Quote, word for word, the line containing "The page's text" and all lines that follow it to the end of the records, with no pictures.
(Source information begins)
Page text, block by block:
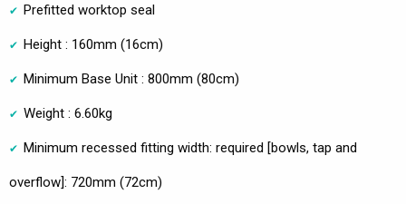
Prefitted worktop seal
Height : 160mm (16cm)
Minimum Base Unit : 800mm (80cm)
Weight : 6.60kg
Minimum recessed fitting width: required [bowls, tap and
overflow]: 720mm (72cm)
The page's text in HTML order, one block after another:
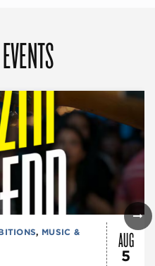
, MUSIC &
AUG
5
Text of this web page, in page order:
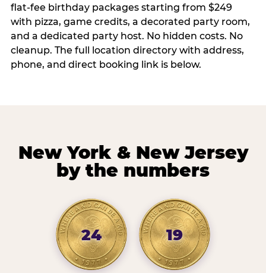
flat-fee birthday packages starting from $249
with pizza, game credits, a decorated party room,
and a dedicated party host. No hidden costs. No
cleanup. The full location directory with address,
phone, and direct booking link is below.
New York & New Jersey
by the numbers
24 19
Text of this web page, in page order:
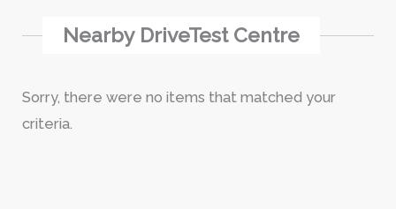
(Source information ends)
Solution for this exercise:
The page's text in HTML order, one block after another:
, MUSIC &
AUG
5
Text of this web page, in page order:
flat-fee birthday packages starting from $249
with pizza, game credits, a decorated party room,
and a dedicated party host. No hidden costs. No
cleanup. The full location directory with address,
phone, and direct booking link is below.
New York & New Jersey
by the numbers
24 19
Text of this web page, in page order:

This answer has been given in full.